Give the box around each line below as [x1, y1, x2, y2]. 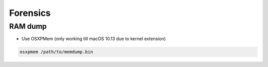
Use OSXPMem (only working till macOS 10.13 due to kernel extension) [21, 36, 166, 42]
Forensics [9, 7, 51, 18]
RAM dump [9, 22, 47, 31]
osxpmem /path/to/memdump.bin [19, 49, 93, 55]
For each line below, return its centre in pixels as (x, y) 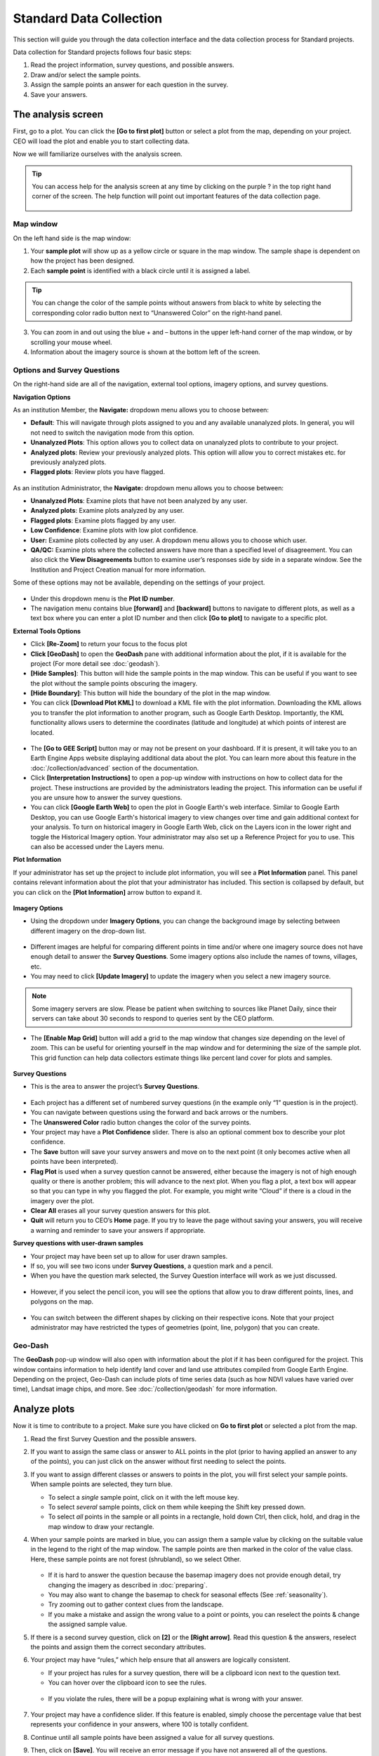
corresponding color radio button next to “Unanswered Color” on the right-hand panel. (157, 313)
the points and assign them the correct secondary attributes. (118, 1647)
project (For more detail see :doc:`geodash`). (95, 663)
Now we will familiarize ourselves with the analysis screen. (98, 154)
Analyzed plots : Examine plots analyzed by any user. (107, 511)
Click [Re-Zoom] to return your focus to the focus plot (109, 644)
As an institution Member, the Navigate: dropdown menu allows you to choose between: (141, 409)
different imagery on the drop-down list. (88, 931)
# # #
Take the line containing "osxpmem /path/to/memdump.bin [19, 49, 93, 55]" and every line after it through the end of the data, and write them out exactly, with no pictures.

osxpmem /path/to/memdump.bin [19, 49, 93, 55]
For each line below, return its centre in pixels as (x, y) 
corresponding color radio button next to “Unanswered Color” on the right-hand panel. (157, 313)
the points and assign them the correct secondary attributes. (118, 1647)
project (For more detail see :doc:`geodash`). (95, 663)
Now we will familiarize ourselves with the analysis screen. (98, 154)
Analyzed plots : Examine plots analyzed by any user. (107, 511)
Click [Re-Zoom] to return your focus to the focus plot (109, 644)
As an institution Member, the Navigate: dropdown menu allows you to choose between: (141, 409)
different imagery on the drop-down list. (88, 931)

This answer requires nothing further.